Conflicts end because there is either a negative or a positive incentive for fighting sides to end it. The first relates to fatigue or an understanding that further fighting will not add value to anything, the second to the fact that peace proffers better chances to advance respective interests than continuing conflict. On the ground the two types of incentives generally come in a sequence.
Since the US is the superior force in Afghanistan, the onus for making negotiations meaningful is on Washington, not the Taliban. It is important that a ceasefire be declared, but Washington is still divided on which option to exercise. The White House and the State Department lean more towards talking; the Pentagon and the CIA towards fighting. The compromise: talking and fighting, the Petraeus formula in Iraq. Secretary Clinton mentioned it, though she added the qualifier that Afghanistan is not Iraq.
She also let slip the fact that she is one of the voices in the system, not the sole voice. When she goes before the US Congress, she will be making a sales pitch, not issuing an executive order. This then means that the US wants Pakistan to (a) facilitate the talks with the Taliban, including the Haqqani network and (b) ensure that the Taliban, especially the Haqqanis, do not mount the kind of audacious attacks they have on Isaf troops in the past three months. The not-so-hidden threat here is that if the Taliban-Haqqani Network do not desist from operations against US-Nato troops, Pakistan must ‘act’ to prevent that and if it can’t, Islamabad will be held accountable, if not overtly responsible.

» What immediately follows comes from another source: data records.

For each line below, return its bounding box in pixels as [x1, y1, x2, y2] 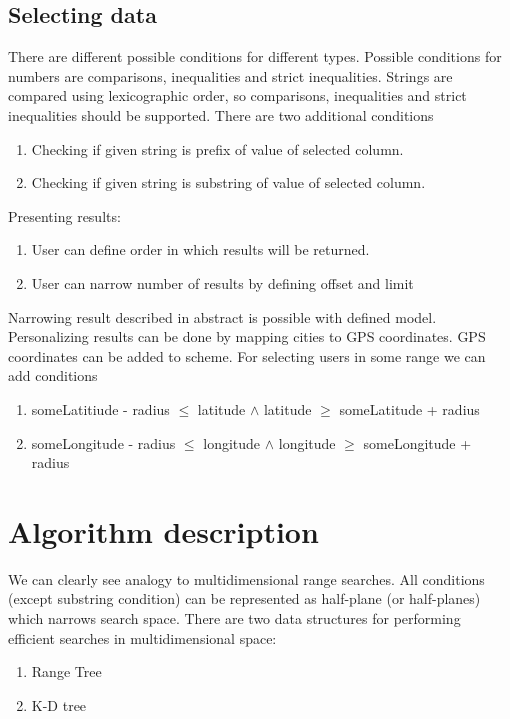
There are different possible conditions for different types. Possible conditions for [8, 46, 502, 67]
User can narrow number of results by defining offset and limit [31, 272, 414, 293]
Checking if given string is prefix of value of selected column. [31, 138, 404, 159]
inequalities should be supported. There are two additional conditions [8, 104, 434, 125]
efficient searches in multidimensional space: [8, 627, 277, 648]
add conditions [8, 365, 98, 386]
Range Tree [31, 661, 102, 682]
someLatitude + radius [339, 398, 480, 419]

The trouble with this formulation is that the Taliban, presently, have no incentive to negotiate and sans any incentive to negotiate they have no reason to lay down arms. The ‘act’ part has been nuanced, as Clinton’s statements show, but even when it is no more about a crude, ‘you-go-into-North Waziristan’ refrain, the bottom line stays the same: they should not hurt us and if they do, you are not doing your part.
Clearly, the US wants to keep information on the strategic hidden while wanting to get the benefits of the operational. That is unlikely to happen. Pakistan does not have the means to ensure that, and relations could become rocky again if there are spectacular attacks on US military and other assets in Afghanistan.

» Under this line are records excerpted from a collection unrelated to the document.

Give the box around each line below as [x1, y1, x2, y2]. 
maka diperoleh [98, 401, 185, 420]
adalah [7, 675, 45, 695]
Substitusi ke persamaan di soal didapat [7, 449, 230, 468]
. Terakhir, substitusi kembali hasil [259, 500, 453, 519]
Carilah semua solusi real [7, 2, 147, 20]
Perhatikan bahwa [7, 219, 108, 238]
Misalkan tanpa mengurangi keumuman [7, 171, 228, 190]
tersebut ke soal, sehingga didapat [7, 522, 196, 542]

What is ironic is that the US wants to tag relations with Pakistan as strategic but insists on the operational. Despite rhetoric to the contrary, the nature of US-Pakistan relations remain transactional. What good is the 95 per cent if it’s building up to that very five per cent that the two sides haven’t agreed on for so many years? There is also no indication that the US appreciates Pakistan’s interests and concerns as this game cycle moves to the next. The five to 10 per cent differential thus is the serpent in Eden. What’s interesting is that we haven’t even talked about other variables so far!
Published in The Express Tribune, October 26th, 2011.